----- Dataset entries
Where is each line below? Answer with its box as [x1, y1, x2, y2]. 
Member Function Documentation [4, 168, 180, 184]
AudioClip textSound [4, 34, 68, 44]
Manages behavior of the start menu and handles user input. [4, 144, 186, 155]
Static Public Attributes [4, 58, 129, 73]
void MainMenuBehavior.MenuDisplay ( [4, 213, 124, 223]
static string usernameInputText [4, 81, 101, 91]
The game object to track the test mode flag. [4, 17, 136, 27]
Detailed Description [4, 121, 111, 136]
----------
----- Dataset entries
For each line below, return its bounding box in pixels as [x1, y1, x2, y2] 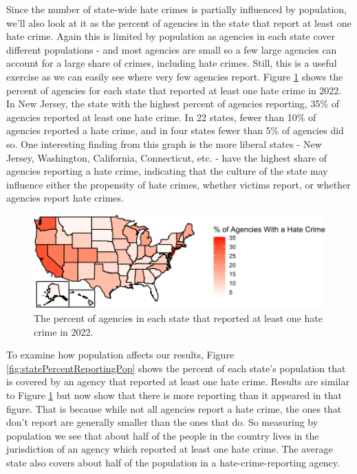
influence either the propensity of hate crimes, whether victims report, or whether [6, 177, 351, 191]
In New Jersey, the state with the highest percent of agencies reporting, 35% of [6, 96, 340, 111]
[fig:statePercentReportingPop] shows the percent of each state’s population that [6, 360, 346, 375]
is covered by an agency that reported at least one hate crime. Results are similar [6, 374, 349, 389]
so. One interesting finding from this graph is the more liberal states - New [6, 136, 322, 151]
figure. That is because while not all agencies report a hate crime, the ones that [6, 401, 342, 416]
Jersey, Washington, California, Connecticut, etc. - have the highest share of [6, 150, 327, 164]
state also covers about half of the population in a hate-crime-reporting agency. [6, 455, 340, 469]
----------
**About this exercise**
In the entries above, one line contains "The game object" and another contains "Detailed Description [4, 121, 111, 136]". Reproduce exactly those two lines and the lines between them, nothing else.

**Response to this task**
The game object to track the test mode flag. [4, 17, 136, 27]
Detailed Description [4, 121, 111, 136]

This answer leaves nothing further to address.